** Information follows **

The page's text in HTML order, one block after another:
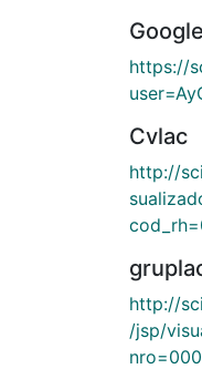
https://
Cvlac
http://
http://
/jsp/
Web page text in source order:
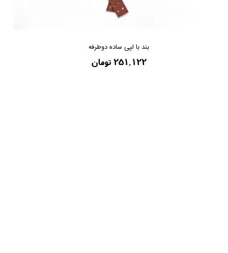
بند با لپی ساده دوطرفه
۲۵۱,۱۲۲ تومان
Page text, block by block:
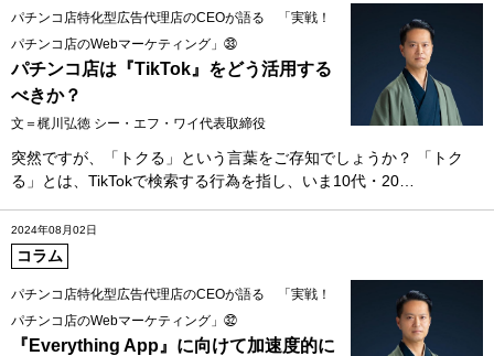
パチンコ店特化型広告代理店のCEOが語る 「実戦！
パチンコ店のWebマーケティング」㉝
パチンコ店は『TikTok』をどう活用する
べきか？
文＝梶川弘徳 シー・エフ・ワイ代表取締役
突然ですが、「トクる」という言葉をご存知でしょうか？ 「トク
る」とは、TikTokで検索する行為を指し、いま10代・20…
2024年08月02日
コラム
パチンコ店特化型広告代理店のCEOが語る 「実戦！
パチンコ店のWebマーケティング」㉜
『Everything App』に向けて加速度的に
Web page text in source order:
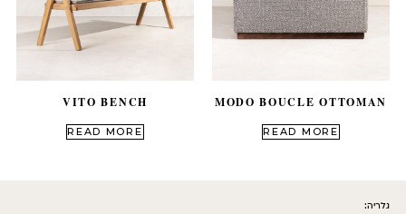
MODO BOUCLE OTTOMAN
READ MORE
VITO BENCH
READ MORE
גלריה:
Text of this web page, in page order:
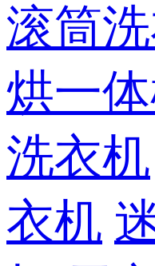
滚筒
烘一
洗衣机
衣机

** End of Information **

In your copy of the records above, include no pictures and match every line exactly.

The page's text in HTML order, one block after another:
https://
Cvlac
http://
http://
/jsp/
Web page text in source order:
بند با لپی ساده دوطرفه
۲۵۱,۱۲۲ تومان
Page text, block by block:
パチンコ店特化型広告代理店のCEOが語る 「実戦！
パチンコ店のWebマーケティング」㉝
パチンコ店は『TikTok』をどう活用する
べきか？
文＝梶川弘徳 シー・エフ・ワイ代表取締役
突然ですが、「トクる」という言葉をご存知でしょうか？ 「トク
る」とは、TikTokで検索する行為を指し、いま10代・20…
2024年08月02日
コラム
パチンコ店特化型広告代理店のCEOが語る 「実戦！
パチンコ店のWebマーケティング」㉜
『Everything App』に向けて加速度的に
Web page text in source order:
MODO BOUCLE OTTOMAN
READ MORE
VITO BENCH
READ MORE
גלריה:
Text of this web page, in page order:
滚筒
烘一
洗衣机
衣机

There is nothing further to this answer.